The corrected release reads: 

HILTON GRAND VACATIONS REPORTS SECOND-QUARTER 2018 RESULTS; RAISES
GUIDANCE

Hilton
Grand Vacations Inc. (NYSE:HGV) (“HGV” or “the Company”)
today reports its second-quarter results. Highlights include:

Overview

For the three months ended June 30, 2018, diluted EPS was $1.10 compared
to $0.51 for the three months ended June 30, 2017. Net income was
$107 million for the three months ended June 30, 2018, compared to
$51 million for the three months ended June 30, 2017, and adjusted
EBITDA was $175 million for the three months ended June 30, 2018,
compared to $106 million for the three months ended June 30, 2017.

Total revenues for the three months ended June 30, 2018, were $563
million, compared to $439 million for the three months ended June 30,
2017.

Adoption of ASC 606 increased revenue for the three months ended June
30, 2018, by $85 million compared to the previous accounting guidance.
The comparable increase was $42 million to net income, $0.44 per diluted
share to EPS and $56 million to adjusted EBITDA.

“The solid execution of our teams in the U.S. and Japan has delivered
consecutive quarters of strong operating performance, including contract
sales, Net Owner Growth and strategic deployment of capital,” says Mark
Wang, president and CEO, Hilton Grand Vacations. “As a result, we are
raising guidance based on the momentum we’re experiencing across the
company and from sales of our new Ocean Tower project, which
demonstrates how the investments we’re making position us well to
accelerate continued growth.”

Segment Highlights – Second Quarter

Real Estate Sales and Financing

Real Estate Sales and Financing segment revenue was $435 million in the
second quarter of 2018, an increase of 34.7 percent, compared to the
same period in 2017. Real Estate Sales and Financing segment adjusted
EBITDA was $163 million in the second quarter of 2018, compared to
$99 million in the same period in 2017. Real Estate Sales and Financing
segment adjusted EBITDA margin as a percentage of Real Estate Sales and
Financing segment revenues was 37.5 percent in the second quarter of
2018, compared to 30.7 percent for the same period in 2017.

Contract sales were $357 million in the second quarter of 2018, an
increase of 10.5 percent compared to the same period in 2017.
Fee-for-service contract sales represented 54.1 percent of total
contract sales in the second quarter of 2018, compared to 51.4 percent
in the same period in 2017. Tours increased 8.2 percent to 94,269 in the
second quarter of 2018, compared to the same period in 2017. Volume Per
Guest (VPG) for the second quarter of 2018 was $3,597, an increase of
2.7 percent compared to the same period in 2017.

Under the guidelines of ASC 606, sales of Vacation Ownership Intervals
(VOIs) and all related direct expenses for projects under construction
are deferred until construction is fully complete.
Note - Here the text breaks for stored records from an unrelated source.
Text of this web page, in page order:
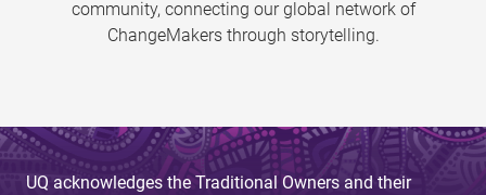
community, connecting our global network of
ChangeMakers through storytelling.
UQ acknowledges the Traditional Owners and their
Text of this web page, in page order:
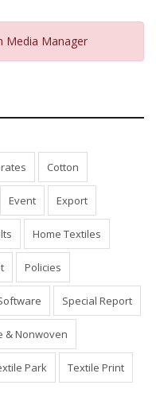
Cotton
Event Export
Home Textiles
Policies
Special Report
Nonwoven

In the second quarter
of 2018, HGV completed construction at The Residences in New York City,
and the property received its certificate of occupancy. As such, during
the quarter, the Company recognized deferred revenues and expenses
related to sales at The Residences that were made prior to May 2018,
including sales that occurred prior to 2018 that had been recognized on
a percentage of completion basis under the previous accounting guidance.
As part of the adoption of ASC 606, those recognitions had been reversed
at the beginning of 2018.

During the quarter, HGV also continued to defer recognition of revenues
and direct expenses related to sales at its Ocean Tower property in
Waikoloa, Hawaii, which remains under construction. The company expects
to recognize these revenues and expenses in the fourth quarter of 2018.

Under ASC 606, HGV’s second quarter 2018 real estate margin reflects the
net recognition of $87 million in sales of VOI revenue, $20 million of
cost of VOI sales and $11 million of sales and marketing expense, net
compared to the previous accounting guidance.
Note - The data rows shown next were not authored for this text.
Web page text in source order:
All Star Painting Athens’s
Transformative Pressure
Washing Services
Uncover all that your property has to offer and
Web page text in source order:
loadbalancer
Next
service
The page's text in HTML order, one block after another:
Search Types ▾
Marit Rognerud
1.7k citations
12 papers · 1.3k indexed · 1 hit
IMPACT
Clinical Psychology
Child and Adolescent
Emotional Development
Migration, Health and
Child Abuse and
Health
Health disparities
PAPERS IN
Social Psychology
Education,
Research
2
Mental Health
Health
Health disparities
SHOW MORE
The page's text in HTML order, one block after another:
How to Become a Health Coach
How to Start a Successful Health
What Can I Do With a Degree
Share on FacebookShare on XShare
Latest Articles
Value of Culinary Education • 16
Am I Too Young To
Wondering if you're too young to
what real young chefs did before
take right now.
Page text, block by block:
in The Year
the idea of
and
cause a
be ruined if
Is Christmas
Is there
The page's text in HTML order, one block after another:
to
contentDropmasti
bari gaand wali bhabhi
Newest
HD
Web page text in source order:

Additionally, second quarter of 2017 real estate results were positively
impacted by a non-recurring benefit from forfeiture revenue realized on
marketing packages, which reduced sales and marketing expenses by $10
million.

Financing revenues were $39 million in the second quarter of 2018, an
increase of 8.3 percent compared to the same period in 2017.
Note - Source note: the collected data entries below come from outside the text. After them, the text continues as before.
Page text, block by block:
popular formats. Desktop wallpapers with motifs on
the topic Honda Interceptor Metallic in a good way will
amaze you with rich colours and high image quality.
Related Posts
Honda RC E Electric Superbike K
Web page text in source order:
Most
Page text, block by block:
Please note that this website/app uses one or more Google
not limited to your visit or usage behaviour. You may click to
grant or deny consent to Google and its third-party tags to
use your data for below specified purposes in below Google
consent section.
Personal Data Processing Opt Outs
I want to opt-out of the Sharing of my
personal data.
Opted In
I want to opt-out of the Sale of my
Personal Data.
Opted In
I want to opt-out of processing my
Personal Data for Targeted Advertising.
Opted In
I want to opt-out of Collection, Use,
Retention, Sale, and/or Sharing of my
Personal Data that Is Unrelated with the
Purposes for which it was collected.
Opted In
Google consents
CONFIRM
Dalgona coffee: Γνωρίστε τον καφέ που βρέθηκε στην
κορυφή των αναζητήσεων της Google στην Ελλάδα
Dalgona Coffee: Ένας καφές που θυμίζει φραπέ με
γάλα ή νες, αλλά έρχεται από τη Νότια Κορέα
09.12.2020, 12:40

The weighted average FICO score of new loans made to U.S. and Canadian
borrowers at the time of origination was 749 for the six months ended
June 30, 2018, compared to 745 for the six months ended June 30, 2017.
For the six months ended June 30, 2018, 65.1 percent of HGV’s sales were
to customers who financed part of their purchase.

As of June 30, 2018, gross timeshare financing receivables were $1.2
billion with a weighted average interest rate of 12.2 percent and a
weighted average remaining term of 7.7 years. As of June 30, 2018,
2.2 percent of HGV’s financing receivables were more than 30 days past
due and not in default.

Resort Operations and Club Management

Resort Operations and Club Management segment revenue was $98 million in
the second quarter of 2018, an increase of 6.5 percent compared to the
same period in 2017. Resort Operations and Club Management segment
adjusted EBITDA was $58 million in the second quarter of 2018, compared
to $52 million in the same period in 2017. Resort Operations and Club
Management segment adjusted EBITDA margin as a percentage of Resort
Operations and Club Management segment revenues was 59.2 percent in the
second quarter of 2018, compared to 56.5 percent for the same period in
2017.

Inventory

The estimated contract sales value of HGV’s pipeline of available
inventory is approximately $7.8 billion at current pricing or
approximately 5.8 years of sales at the current trailing 12-month sales
pace. The estimated contract sales value of HGV’s pipeline of available
owned inventory is approximately $5.1 billion or approximately 3.8 years
of sales. The estimated contract sales value of HGV’s pipeline of
available fee-for-service inventory is approximately $2.7 billion or
approximately 2 years of sales.

Of the current pipeline of available inventory, 42 percent is considered
just-in-time and 35 percent is considered fee-for-service. As such, the
Company considers 77 percent of its pipeline of available inventory to
be capital efficient.

Balance Sheet and Liquidity

As of June 30, 2018, HGV had $637 million of corporate debt outstanding
with a weighted average interest rate of 5.2 percent and $604 million of
non-recourse debt outstanding with a weighted average interest rate of
2.7 percent.

Total cash and cash equivalents was $203 million as of June 30, 2018,
including $72 million of restricted cash.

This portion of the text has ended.